Sanatçının yaratış serüveni uzun ve
sancılı bir süreçtir. Eserini yaratırken, sanatçı her şeyini koyar ortaya; ruhu
çırılçıplak kalır, her şeyle hesaplaşır, her şeyle yüzleşir, hatta yara bile
alabilir. Serüven eserin ortaya çıkması ile biter ve sanatçı mutlaka başka bir
serüvene doğru yelken açmıştır.
Ortaya çıkan eser ise, ulaştığı kitlelere,
kişilere aittir artık. Sanatçıdan çıkmıştır bir kere. Bu sefer de, eserle
iletişime geçen kişi kendi serüvenine doğru yola çıkar.
Ben bir resim ya da sanat eleştirmeni
değilim. Bu nedenle benden bir eleştiri yazısı beklemeyin. Tamamen yukarıdaki
düşüncelerim doğrultusunda olacak bundan sonraki satırlar da. Tiyatro tabiriyle
“seyirci dramaturjisi” yapacağım. Gözlerimin, beynimin, gönlümün ve
ruhumun çıktığı serüveni, gördüklerim karşısında hissettiklerimi aktarmaya
çalışacağım size…
Yeryüzünde iki kişi bile herhangi bir
objede aynı ilişkileri algılamaz. O yüzden aktaracaklarım benim duygularım,
algılarım. Belki sanatçının söylemek istedikleri bile olmayabilir.
Ahmet Güneştekin’in Antrepo No. 3
mekânında “Yüzleşme” diye bir sergi açacağını duyduğumda çok heyecanlandım.
Mekânı bildiğim için, o devasa alanları nelerle dolduracak diye tahmin
yürütmeye çalışıyordum.
“Yüzleşme” sergisinden önce de Ahmet
Güneştekin’in eserlerinden ve sanatından haberdardım tabii ki. Onun sanatının,
eserlerinin, nerede, ne zaman ve nasıl ruhuma dokunduğunu ise çok iyi
hatırlıyorum. Eserlerinin girdabının içine çekilişim gökyüzünde oldu, uçakta…

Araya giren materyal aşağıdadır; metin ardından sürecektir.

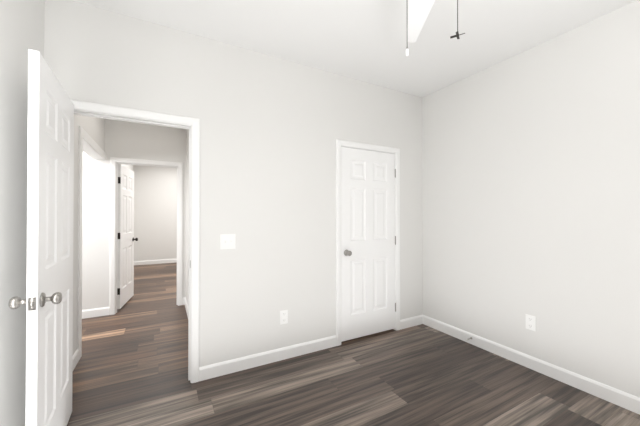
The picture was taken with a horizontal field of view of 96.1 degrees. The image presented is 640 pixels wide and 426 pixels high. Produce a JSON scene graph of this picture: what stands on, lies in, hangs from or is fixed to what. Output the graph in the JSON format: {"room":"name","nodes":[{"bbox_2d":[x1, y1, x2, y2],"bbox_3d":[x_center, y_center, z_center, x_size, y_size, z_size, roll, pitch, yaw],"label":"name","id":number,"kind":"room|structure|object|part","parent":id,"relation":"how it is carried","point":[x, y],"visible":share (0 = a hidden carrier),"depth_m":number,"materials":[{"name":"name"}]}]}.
{"room":"empty bedroom","nodes":[
{"label":"empty bedroom","id":0,"kind":"room"},
{"bbox_2d":[0,0,132,425],"bbox_3d":[-2.663,-0.037,3.348,0.120,2.740,9.370,0,0,-29],"label":"wall","id":1,"kind":"structure","parent":0,"point":[22,26],"depth_m":1.50,"materials":[{"name":"paint"}]},
{"bbox_2d":[73,349,78,369],"bbox_3d":[-1.993,1.273,2.270,0.030,0.105,0.740,0,0,-29],"label":"baseboard","id":2,"kind":"structure","parent":1,"relation":"attached to","point":[76,353],"depth_m":2.50,"materials":[{"name":"paint"}]},
{"bbox_2d":[77,126,105,359],"bbox_3d":[-2.549,0.272,3.152,0.134,2.120,1.320,0,0,-29],"label":"door frame","id":3,"kind":"structure","parent":1,"relation":"attached to","point":[84,135],"depth_m":2.64,"materials":[{"name":"paint"}]},
{"bbox_2d":[82,119,185,309],"bbox_3d":[-2.918,-0.034,3.772,7.740,2.740,0.120,0,0,-29],"label":"wall","id":4,"kind":"structure","parent":0,"point":[125,139],"depth_m":3.77,"materials":[{"name":"paint"}]},
{"bbox_2d":[82,307,108,318],"bbox_3d":[-4.469,1.277,2.839,3.892,0.105,0.014,0,0,-29],"label":"baseboard","id":5,"kind":"structure","parent":4,"relation":"attached to","point":[95,312],"depth_m":3.69,"materials":[{"name":"paint"}]},
{"bbox_2d":[109,157,182,314],"bbox_3d":[-2.419,0.323,4.054,0.780,2.030,0.140,0,0,-29],"label":"door frame","id":6,"kind":"structure","parent":4,"relation":"in","point":[116,205],"depth_m":3.88,"materials":[{"name":"paint"}]},
{"bbox_3d":[-2.760,0.313,3.937,0.044,1.625,0.012,0,0,-21],"label":"far door hinges","id":7,"kind":"part","parent":6,"relation":"part of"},
{"bbox_2d":[117,164,137,308],"bbox_3d":[-2.887,0.326,4.292,0.174,1.985,0.743,0,0,-21],"label":"door","id":8,"kind":"structure","parent":6,"relation":"attached to","point":[125,262],"depth_m":4.19,"materials":[{"name":"paint"}]},
{"bbox_3d":[-3.000,0.420,4.590,0.174,0.065,0.104,0,0,-21],"label":"knob","id":9,"kind":"part","parent":8,"relation":"part of","materials":[{"name":"brown metal"}]},
{"bbox_2d":[133,165,176,260],"bbox_3d":[-3.278,-0.001,8.420,3.910,2.740,0.120,0,0,-29],"label":"wall","id":10,"kind":"structure","parent":0,"point":[155,211],"depth_m":7.72,"materials":[{"name":"paint"}]},
{"bbox_2d":[135,259,176,264],"bbox_3d":[-3.250,1.316,8.350,3.600,0.105,0.014,0,0,-29],"label":"baseboard","id":11,"kind":"structure","parent":10,"relation":"attached to","point":[146,262],"depth_m":7.71,"materials":[{"name":"paint"}]},
{"bbox_2d":[186,129,188,303],"bbox_3d":[-1.420,-0.037,3.347,0.120,2.740,2.065,0,0,-29],"label":"wall","id":12,"kind":"structure","parent":0,"point":[187,199],"depth_m":3.96,"materials":[{"name":"paint"}]},
{"bbox_2d":[182,297,187,316],"bbox_3d":[-1.490,1.281,3.299,0.040,0.105,2.065,0,0,-29],"label":"baseboard","id":13,"kind":"structure","parent":12,"relation":"attached to","point":[184,302],"depth_m":4.04,"materials":[{"name":"paint"}]},
{"bbox_2d":[44,0,422,366],"bbox_3d":[-0.293,-0.041,2.718,3.675,2.740,0.120,0,0,-29],"label":"wall","id":14,"kind":"structure","parent":0,"point":[273,129],"depth_m":2.50,"materials":[{"name":"paint"}]},
{"bbox_2d":[9,49,73,425],"bbox_3d":[-1.447,0.293,1.568,0.174,2.011,0.753,0,0,-31],"label":"entry door","id":15,"kind":"structure","parent":14,"relation":"in","point":[48,301],"depth_m":1.41,"materials":[{"name":"paint"}]},
{"bbox_3d":[-1.277,0.397,1.291,0.174,0.065,0.104,0,0,-31],"label":"knob","id":16,"kind":"part","parent":15,"relation":"part of","materials":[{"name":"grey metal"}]},
{"bbox_2d":[70,99,199,382],"bbox_3d":[-1.370,0.288,2.127,0.876,2.074,0.152,0,0,-29],"label":"door frame","id":17,"kind":"structure","parent":14,"relation":"attached to","point":[157,116],"depth_m":2.25,"materials":[{"name":"paint"}]},
{"bbox_2d":[220,234,235,248],"bbox_3d":[-0.759,0.237,2.380,0.122,0.124,0.022,0,0,-29],"label":"light switch","id":18,"kind":"object","parent":14,"relation":"attached to","point":[227,241],"visible":1,"depth_m":2.38,"materials":[{"name":"white plastic"}]},
{"bbox_2d":[199,335,336,380],"bbox_3d":[-0.395,1.276,2.576,1.274,0.105,0.014,0,0,-29],"label":"baseboard","id":19,"kind":"structure","parent":14,"relation":"attached to","point":[206,372],"depth_m":2.52,"materials":[{"name":"paint"}]},
{"bbox_2d":[280,310,287,324],"bbox_3d":[-0.327,0.948,2.619,0.075,0.124,0.009,0,0,-29],"label":"electrical outlet","id":20,"kind":"object","parent":14,"relation":"attached to","point":[283,316],"visible":1,"depth_m":2.62,"materials":[{"name":"white plastic"}]},
{"bbox_2d":[336,139,399,345],"bbox_3d":[0.520,0.295,3.132,0.856,2.074,0.203,0,0,-29],"label":"closet door","id":21,"kind":"structure","parent":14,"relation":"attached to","point":[395,228],"depth_m":3.09,"materials":[{"name":"paint"}]},
{"bbox_3d":[0.247,0.409,2.965,0.104,0.065,0.174,0,0,-29],"label":"knob","id":22,"kind":"part","parent":21,"relation":"part of","materials":[{"name":"grey metal"}]},
{"bbox_2d":[400,315,422,329],"bbox_3d":[1.074,1.281,3.380,0.362,0.105,0.014,0,0,-29],"label":"baseboard","id":23,"kind":"structure","parent":14,"relation":"attached to","point":[417,320],"depth_m":3.37,"materials":[{"name":"paint"}]},
{"bbox_2d":[67,262,639,425],"bbox_3d":[-2.681,1.393,3.328,8.100,0.120,9.970,0,0,-29],"label":"floor","id":24,"kind":"structure","parent":0,"point":[131,368],"depth_m":2.21,"materials":[{"name":"wood"}]},
{"bbox_2d":[73,0,635,96],"bbox_3d":[-2.681,-1.467,3.348,8.100,0.120,9.970,0,0,-29],"label":"ceiling","id":25,"kind":"structure","parent":0,"point":[364,40],"depth_m":2.22,"materials":[{"name":"paint"}]},
{"bbox_2d":[406,0,464,55],"bbox_3d":[0.516,-1.068,1.315,0.955,0.706,0.955,0,0,-36],"label":"ceiling fan","id":26,"kind":"object","parent":25,"relation":"hanging from","point":[418,12],"visible":1,"depth_m":1.69,"materials":[{"name":"white metal"}]},
{"bbox_2d":[422,0,639,397],"bbox_3d":[1.823,-0.042,2.554,0.120,2.740,3.910,0,0,-29],"label":"wall","id":27,"kind":"structure","parent":0,"point":[531,181],"depth_m":2.36,"materials":[{"name":"paint"}]},
{"bbox_2d":[526,314,535,330],"bbox_3d":[1.798,0.937,2.459,0.009,0.124,0.075,0,0,-29],"label":"electrical outlet","id":28,"kind":"object","parent":27,"relation":"attached to","point":[530,322],"visible":1,"depth_m":2.45,"materials":[{"name":"white plastic"}]},
{"bbox_2d":[423,315,639,414],"bbox_3d":[1.934,1.273,2.203,0.014,0.105,2.905,0,0,-29],"label":"baseboard","id":29,"kind":"structure","parent":27,"relation":"attached to","point":[625,400],"depth_m":2.34,"materials":[{"name":"paint"}]}
]}

Yerden bilmem kaç bin metre yükseklerde, bir yerlerde… Aslında koordinatları da
hatırlıyorum: Kuzey Mezopotamya’nın üstünde bir yerlerde…

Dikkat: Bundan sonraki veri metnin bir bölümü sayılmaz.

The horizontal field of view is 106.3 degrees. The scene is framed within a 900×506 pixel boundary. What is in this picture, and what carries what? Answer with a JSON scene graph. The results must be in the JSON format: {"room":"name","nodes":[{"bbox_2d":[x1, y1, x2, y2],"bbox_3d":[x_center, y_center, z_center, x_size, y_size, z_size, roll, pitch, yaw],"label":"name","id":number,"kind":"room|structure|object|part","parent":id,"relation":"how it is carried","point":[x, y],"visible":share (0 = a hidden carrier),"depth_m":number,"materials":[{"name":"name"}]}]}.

Heyecanla beklemeye koyuldum. Nasıl bir
şey olacaktı bu sergi acaba? Adı bile ürkütüyordu beni: “Yüzleşme”.
Serginin açılış günü yaklaştıkça sosyal
medyada paylaşmaya başladı Ahmet Güneştekin eserlerinden detayları ve benim de
kafamda bazı şeyler canlandı, yerine oturdu.

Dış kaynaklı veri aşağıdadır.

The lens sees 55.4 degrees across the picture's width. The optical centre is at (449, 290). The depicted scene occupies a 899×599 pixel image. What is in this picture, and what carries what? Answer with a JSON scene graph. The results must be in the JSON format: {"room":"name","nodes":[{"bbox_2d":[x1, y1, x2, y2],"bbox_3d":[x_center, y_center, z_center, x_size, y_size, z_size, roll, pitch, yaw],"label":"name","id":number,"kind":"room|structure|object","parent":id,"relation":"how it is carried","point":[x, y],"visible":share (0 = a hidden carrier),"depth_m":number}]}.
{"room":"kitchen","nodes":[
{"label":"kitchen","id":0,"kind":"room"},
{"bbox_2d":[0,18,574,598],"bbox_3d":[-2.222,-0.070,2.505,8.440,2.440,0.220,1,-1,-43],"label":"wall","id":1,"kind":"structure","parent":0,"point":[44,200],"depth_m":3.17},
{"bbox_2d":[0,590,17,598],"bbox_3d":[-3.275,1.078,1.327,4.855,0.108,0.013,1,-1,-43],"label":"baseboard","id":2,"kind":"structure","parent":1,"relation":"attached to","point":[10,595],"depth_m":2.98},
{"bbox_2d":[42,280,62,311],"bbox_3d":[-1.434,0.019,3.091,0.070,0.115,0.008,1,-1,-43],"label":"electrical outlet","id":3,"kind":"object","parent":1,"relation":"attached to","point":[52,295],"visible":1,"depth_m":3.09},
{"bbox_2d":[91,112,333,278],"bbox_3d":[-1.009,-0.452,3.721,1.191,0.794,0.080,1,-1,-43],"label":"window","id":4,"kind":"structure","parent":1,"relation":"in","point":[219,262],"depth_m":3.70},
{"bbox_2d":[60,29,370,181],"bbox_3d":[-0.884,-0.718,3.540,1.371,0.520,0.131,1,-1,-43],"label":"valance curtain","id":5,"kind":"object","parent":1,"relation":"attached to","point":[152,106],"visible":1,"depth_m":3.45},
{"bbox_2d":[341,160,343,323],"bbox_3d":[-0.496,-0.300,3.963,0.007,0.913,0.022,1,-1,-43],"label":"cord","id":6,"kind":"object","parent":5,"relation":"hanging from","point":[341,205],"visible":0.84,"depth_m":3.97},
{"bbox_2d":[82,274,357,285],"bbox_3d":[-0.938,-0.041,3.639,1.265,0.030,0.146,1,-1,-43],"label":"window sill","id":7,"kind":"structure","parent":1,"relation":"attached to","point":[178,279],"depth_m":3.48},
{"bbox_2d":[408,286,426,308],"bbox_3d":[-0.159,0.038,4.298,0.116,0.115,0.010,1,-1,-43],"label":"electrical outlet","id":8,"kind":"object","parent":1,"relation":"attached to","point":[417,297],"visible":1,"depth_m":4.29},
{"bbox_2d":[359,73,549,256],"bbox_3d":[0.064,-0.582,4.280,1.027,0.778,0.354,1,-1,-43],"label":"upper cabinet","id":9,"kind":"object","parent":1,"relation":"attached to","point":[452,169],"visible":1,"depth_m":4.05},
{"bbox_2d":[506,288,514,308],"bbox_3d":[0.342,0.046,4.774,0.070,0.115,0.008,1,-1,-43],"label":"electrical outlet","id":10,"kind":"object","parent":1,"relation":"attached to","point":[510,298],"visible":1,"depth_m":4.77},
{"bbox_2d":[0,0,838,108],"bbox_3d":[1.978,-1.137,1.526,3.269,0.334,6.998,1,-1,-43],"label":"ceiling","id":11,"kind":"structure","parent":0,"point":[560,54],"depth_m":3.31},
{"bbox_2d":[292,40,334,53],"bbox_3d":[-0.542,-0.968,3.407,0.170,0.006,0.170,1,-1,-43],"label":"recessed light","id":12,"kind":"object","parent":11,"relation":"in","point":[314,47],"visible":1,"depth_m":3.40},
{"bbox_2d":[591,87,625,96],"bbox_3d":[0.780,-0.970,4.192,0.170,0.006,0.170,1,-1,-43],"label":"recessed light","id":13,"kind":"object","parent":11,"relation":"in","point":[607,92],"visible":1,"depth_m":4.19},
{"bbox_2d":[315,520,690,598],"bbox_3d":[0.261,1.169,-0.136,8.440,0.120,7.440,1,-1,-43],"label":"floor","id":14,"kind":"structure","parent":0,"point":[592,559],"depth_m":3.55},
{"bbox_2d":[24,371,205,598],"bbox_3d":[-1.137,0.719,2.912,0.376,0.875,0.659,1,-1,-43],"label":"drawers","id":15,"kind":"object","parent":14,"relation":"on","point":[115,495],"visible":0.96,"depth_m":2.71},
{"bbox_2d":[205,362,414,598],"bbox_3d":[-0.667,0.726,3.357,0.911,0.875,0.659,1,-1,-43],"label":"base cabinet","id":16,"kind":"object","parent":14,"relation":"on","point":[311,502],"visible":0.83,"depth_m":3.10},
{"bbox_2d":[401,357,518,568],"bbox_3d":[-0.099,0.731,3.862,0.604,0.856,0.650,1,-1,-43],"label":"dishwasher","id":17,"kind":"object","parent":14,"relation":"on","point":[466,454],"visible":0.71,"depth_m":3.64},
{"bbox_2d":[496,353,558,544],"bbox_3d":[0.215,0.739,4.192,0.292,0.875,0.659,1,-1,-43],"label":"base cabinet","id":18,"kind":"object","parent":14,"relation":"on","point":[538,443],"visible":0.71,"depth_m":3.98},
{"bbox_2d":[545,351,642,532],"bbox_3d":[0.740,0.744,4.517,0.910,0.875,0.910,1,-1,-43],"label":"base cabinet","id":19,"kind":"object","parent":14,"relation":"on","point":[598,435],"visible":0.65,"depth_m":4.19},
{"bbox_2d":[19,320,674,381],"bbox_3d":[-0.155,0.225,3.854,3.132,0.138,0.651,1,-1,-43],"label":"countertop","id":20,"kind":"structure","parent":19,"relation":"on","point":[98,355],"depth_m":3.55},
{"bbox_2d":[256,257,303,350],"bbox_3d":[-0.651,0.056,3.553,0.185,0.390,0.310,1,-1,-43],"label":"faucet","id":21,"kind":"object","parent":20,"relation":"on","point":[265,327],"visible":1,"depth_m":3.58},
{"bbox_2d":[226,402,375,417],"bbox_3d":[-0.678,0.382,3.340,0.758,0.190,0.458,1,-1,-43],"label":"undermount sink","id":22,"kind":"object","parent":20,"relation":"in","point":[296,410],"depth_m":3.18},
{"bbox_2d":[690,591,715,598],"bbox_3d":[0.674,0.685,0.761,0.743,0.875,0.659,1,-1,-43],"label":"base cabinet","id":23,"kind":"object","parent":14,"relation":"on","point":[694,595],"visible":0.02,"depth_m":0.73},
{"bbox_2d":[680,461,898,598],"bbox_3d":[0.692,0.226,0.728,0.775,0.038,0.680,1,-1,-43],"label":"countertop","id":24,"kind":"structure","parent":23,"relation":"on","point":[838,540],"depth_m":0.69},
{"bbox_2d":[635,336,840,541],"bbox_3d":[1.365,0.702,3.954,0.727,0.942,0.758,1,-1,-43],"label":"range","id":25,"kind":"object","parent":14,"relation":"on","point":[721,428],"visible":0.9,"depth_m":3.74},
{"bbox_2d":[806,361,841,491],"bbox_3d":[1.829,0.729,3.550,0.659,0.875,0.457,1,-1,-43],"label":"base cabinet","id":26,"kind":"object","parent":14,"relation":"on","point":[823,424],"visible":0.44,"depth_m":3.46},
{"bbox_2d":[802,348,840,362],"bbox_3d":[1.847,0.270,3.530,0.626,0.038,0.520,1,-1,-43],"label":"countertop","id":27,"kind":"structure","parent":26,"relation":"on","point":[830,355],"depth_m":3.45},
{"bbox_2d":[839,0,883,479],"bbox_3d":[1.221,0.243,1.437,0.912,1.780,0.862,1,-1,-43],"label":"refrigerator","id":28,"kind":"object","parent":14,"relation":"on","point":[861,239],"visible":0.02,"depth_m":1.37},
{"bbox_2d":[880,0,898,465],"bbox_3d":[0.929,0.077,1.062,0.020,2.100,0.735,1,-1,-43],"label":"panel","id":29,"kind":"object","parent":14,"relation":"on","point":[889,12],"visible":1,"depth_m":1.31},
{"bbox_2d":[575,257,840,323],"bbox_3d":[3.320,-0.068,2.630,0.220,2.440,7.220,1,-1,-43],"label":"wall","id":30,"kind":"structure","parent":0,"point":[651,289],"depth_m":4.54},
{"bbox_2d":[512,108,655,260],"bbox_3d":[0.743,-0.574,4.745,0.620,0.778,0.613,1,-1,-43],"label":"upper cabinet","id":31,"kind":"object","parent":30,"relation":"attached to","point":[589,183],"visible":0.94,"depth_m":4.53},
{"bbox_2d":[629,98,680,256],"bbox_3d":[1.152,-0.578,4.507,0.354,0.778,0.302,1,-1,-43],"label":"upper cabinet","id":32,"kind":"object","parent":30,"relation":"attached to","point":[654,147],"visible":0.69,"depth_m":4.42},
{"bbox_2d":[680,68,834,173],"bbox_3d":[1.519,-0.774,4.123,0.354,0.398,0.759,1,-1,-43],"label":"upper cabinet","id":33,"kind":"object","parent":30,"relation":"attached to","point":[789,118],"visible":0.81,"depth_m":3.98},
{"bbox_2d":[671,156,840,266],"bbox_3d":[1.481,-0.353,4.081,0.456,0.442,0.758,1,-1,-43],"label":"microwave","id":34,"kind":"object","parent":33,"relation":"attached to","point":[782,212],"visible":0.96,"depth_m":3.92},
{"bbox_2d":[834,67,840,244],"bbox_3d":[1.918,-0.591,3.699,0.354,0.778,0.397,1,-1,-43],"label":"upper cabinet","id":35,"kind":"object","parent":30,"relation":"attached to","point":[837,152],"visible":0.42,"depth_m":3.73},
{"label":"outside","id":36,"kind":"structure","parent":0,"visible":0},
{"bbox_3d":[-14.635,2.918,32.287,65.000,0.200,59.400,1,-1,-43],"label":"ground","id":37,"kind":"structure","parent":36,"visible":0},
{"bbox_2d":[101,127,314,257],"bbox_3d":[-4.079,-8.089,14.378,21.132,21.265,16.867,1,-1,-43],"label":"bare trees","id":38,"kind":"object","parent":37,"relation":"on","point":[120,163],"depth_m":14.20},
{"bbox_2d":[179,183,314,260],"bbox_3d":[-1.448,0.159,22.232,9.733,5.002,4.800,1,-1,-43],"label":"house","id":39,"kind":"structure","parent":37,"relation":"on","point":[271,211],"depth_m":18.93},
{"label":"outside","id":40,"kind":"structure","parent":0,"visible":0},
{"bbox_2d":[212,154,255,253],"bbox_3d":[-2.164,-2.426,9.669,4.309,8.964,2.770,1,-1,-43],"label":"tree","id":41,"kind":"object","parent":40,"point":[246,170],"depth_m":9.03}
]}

Mezopotamya coğrafyasının delisi,
zamanının neredeyse kendine kalan her anını Mardin – Diyarbakır – Hasankeyf –
Batman yöresinde geçiren ben, daha sergi alanına adımımı atar atmaz eserlerin
yüzüme alev alev patlayışına şahit oldum, tek tek gönlümü ve ruhumu esir
alışlarına. Mezopotamya şaha kalktı. Mezopotamya deniz oldu, efsaneleriyle,
tarihiyle, müziğiyle, insanıyla, yaşadıkları ve yaşattıklarıyla üstüme geldi.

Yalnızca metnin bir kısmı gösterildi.